4 Ruote - Giu 11,2024

L'esito delle elezioni europee ha confermato le previsioni su un'ascesa dei partiti di destra, che non cambia solo gli scenari politici di Paesi chiave come Francia o Germania, ma rappresenta anche un chiaro segnale per le istituzioni continentali. La prossima legislatura, in termini di seggi, produrrà la stessa maggioranza che ha sostenuto la Commissione europea di Ursula von der Leyen, ma dovrà tener conto di nuove sensibilità politiche: i vincitori hanno già messo in dubbio il Green Deal e ancor più disposizioni controverse come lo stop alla vendita di nuove auto a benzina e diesel nel 2035

Il Ppe guida la carica. Il bando, come riportato da Politico, è stato tra i primi argomenti citati da Manfred Weber, leader del Partito popolare europeo. Dopo la vittoria elettorale (con la conquista di 186 seggi, contro i precedenti 178), Weber e soci hanno ripreso le vecchie critiche al bando delle endotermiche, definendolo "un errore" e mettendolo al centro delle trattative "dei prossimi giorni" per la formazione della nuova Commissione. Anche Peter Liese, responsabile delle politiche climatiche per il Ppe, ha ribadito la necessità di un Green Deal meno restrittivo: "Dovremo fare alcuni aggiustamenti. Il divieto dei motori a combustione deve essere eliminato". Ovviamente, come segnala Politico, un vero e proprio dietrofront non sarà facile, anche per la necessità di trovare una quadra con i partiti di sinistra. Liese, però, è certo che "non si prenderanno più decisioni senza il Ppe. Non c'è nessun arretramento sugli obiettivi climatici, ma in termini di divieti e burocrazia sì".

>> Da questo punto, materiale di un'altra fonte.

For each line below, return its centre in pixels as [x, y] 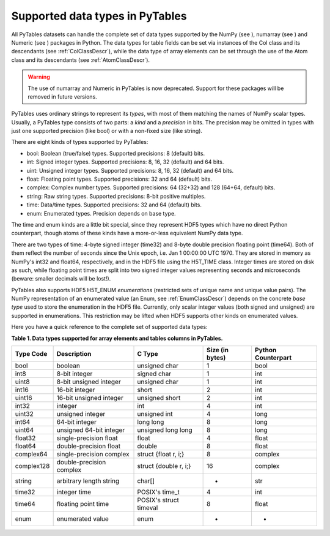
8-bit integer [75, 374]
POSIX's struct [158, 500]
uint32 [24, 414]
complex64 [31, 455]
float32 [25, 438]
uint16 [24, 398]
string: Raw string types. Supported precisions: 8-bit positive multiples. [116, 196]
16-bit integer [76, 390]
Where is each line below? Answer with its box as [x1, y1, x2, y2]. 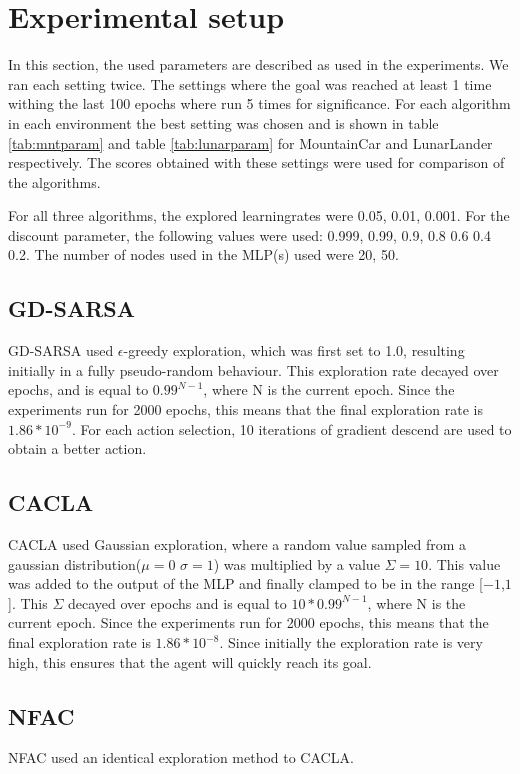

Convergenza politica. Non è solo il Ppe a volere una revisione delle normative ambientali. Per Alexandr Vondra, del gruppo di destra dei Conservatori e Riformisti Europei (ECR), la politica climatica diventerà più "realistica" nei prossimi cinque anni. "Se paragono il Green Deal alla guida di un'auto, mi aspetto che il nuovo Parlamento utilizzi anche il volante o il freno, non solo il pedale dell'acceleratore". Perfino dai Verdi arrivano timide aperture: "Il Green Deal non è morto", dice l'eurodeputato Michael Bloss. "Tuttavia, dovremo vedere cosa ci riserveranno le prossime settimane. Se ci saranno maggioranze in cui sono coinvolti partiti di destra, sarà possibile fare un passo indietro". Il candidato principale dei Verdi, ha escluso qualsiasi sostegno a una cancellazione delle normative, compreso il bando delle endotermiche, ma pure il Ppe di Weber non intende "rivedere il Green nel suo complesso": si tratterà, semmai, di ritoccarne alcune parti. Ovviamente, parliamo di mosse politiche orientate a ottenere la conferma di una nuova Commissione a guida von der Leyen, ma le prossime settimane non saranno comunque facili: la politica tedesca punta a una coalizione tra Ppe e partiti di centrosinistra, ma bastano pochi seggi per far sfumare la maggioranza; una situazione che potrebbe portare la presidente uscente a chiedere l'appoggio dei Verdi o di qualche formazione di destra.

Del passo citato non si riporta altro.